• _What you are asked to do_
Count every line in the entries that follow where the word "gearman" appears, then state only the total.

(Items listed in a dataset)
------
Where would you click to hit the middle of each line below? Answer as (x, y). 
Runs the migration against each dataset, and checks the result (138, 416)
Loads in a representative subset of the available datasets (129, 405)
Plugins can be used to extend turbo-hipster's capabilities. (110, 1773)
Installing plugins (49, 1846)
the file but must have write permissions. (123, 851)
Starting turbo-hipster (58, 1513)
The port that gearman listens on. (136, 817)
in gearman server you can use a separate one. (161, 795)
------
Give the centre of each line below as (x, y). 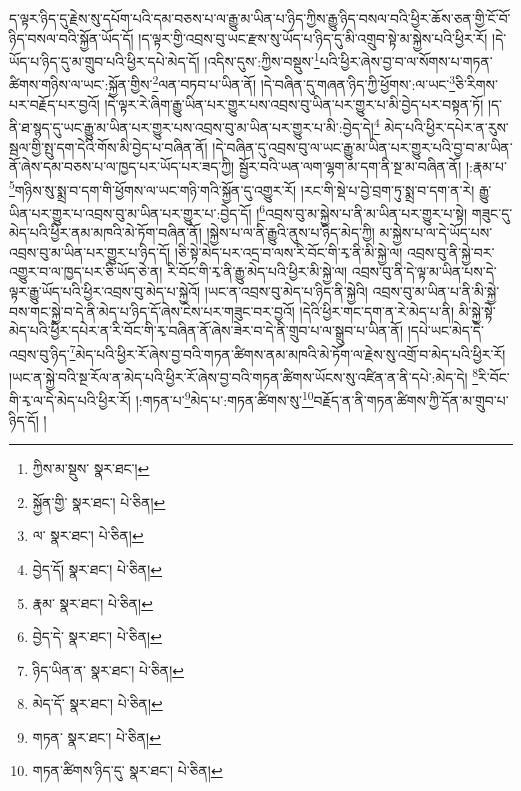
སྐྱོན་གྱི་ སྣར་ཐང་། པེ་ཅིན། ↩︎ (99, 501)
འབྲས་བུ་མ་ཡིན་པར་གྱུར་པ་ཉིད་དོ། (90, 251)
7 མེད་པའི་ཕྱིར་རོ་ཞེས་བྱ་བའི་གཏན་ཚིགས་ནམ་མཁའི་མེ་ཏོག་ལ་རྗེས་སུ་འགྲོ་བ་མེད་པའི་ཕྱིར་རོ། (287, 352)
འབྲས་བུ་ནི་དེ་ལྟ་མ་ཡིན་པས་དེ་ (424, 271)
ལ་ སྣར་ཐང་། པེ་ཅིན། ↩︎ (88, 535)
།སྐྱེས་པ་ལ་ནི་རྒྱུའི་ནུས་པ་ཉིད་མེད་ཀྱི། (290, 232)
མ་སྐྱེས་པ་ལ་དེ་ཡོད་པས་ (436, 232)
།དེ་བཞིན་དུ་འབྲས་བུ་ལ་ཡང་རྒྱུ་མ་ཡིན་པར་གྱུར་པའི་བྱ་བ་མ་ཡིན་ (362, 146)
------
• _Result of the task_
2